Personal information
- Full name: Emir Onur Bayramoğlu
- Date of birth: January 4, 1990 (age 35)
- Place of birth: Eskişehir, Turkey
- Height: 1.87 m (6 ft 2 in)
- Position(s): Midfielder

Team information
- Current team: Eskişehirspor
- Number: 8

Youth career
- 2001–2008: DSİ Bentspor

Senior career*
- Years: Team / Apps / (Gls)
- 2008–2009: Bozüyükspor / 17 / (2)
- 2009–2012: Beşiktaş / 12 / (0)
- 2012–2013: Gençlerbirliği / 3 / (0)
- 2013: → Karşıyaka (loan) / 2 / (0)
- 2013–2016: Eskişehirspor / 20 / (1)
- 2013–2014: → Bozüyükspor (loan) / 15 / (2)
- 2016–2017: Ankaragücü / 11 / (0)
- 2017: Pendikspor / 9 / (1)
- 2017–2018: Kahramanmaraşspor / 4 / (0)
- 2019–: Eskişehirspor / 45 / (3)

International career
- 2009: Turkey U19 / 2 / (0)
- 2010: Turkey U20 / 2 / (0)

= Onur Bayramoğlu =

Turkish footballer (born 1990)

Onur Bayramoğlu (born 4 January 1990) is a Turkish professional footballer who plays for Eskişehirspor.

==Early career==
He grew up in a sporty family, as father was a former footballer and national table tennis player, his mother was volleyball player. He began his football career in 2001 at Eskişehir DSİ Bentspor. In 2008, he signed for Bozüyükspor who play in the Turkish second tier, and played 17 games, scoring 2 goals, during 2008–2009 season.

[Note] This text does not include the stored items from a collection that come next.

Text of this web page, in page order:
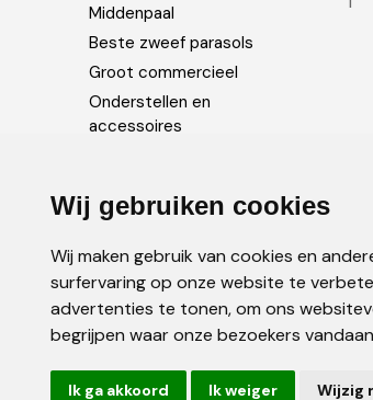
Wij gebruiken cookies
Wij maken gebruik van cookies en
surfervaring op onze website te
advertenties te tonen, om ons
begrijpen waar onze bezoekers
Ik ga akkoord Ik weiger Wijzig
Middenpaal
Beste zweef parasols
Groot commercieel
Onderstellen en
accessoires
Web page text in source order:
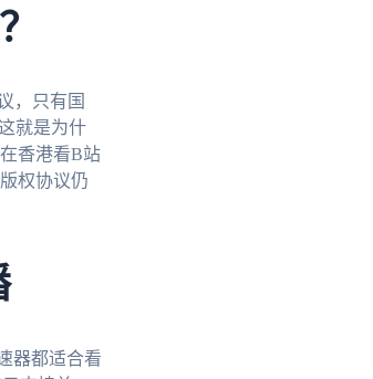
，只有国
就是为什
香港看B站
权协议仍
器都适合看
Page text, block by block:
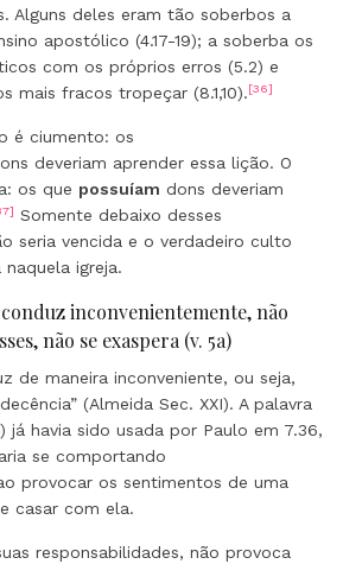
Alguns deles eram tão soberbos a
apostólico (4.17-19); a soberba os
com os próprios erros (5.2) e
mais fracos tropeçar (8.1,10).[36]
é ciumento: os
deveriam aprender essa lição. O
os que possuíam dons deveriam
Somente debaixo desses
seria vencida e o verdadeiro culto
igreja.
inconvenientemente, não
não se exaspera (v. 5a)
de maneira inconveniente, ou seja,
(Almeida Sec. XXI). A palavra
já havia sido usada por Paulo em 7.36,
se comportando
provocar os sentimentos de uma
casar com ela.
responsabilidades, não provoca

His manager İsmail Ertekin likened his playing style to that of Kaká.

==Beşiktaş==
On 4 August 2009 he signed a 5-year contract with Beşiktaş.

==International career==
Bayramoğlu has represented Turkey at youth level. He played his first game for Turkey U19 on 25 March 2009, against Russia.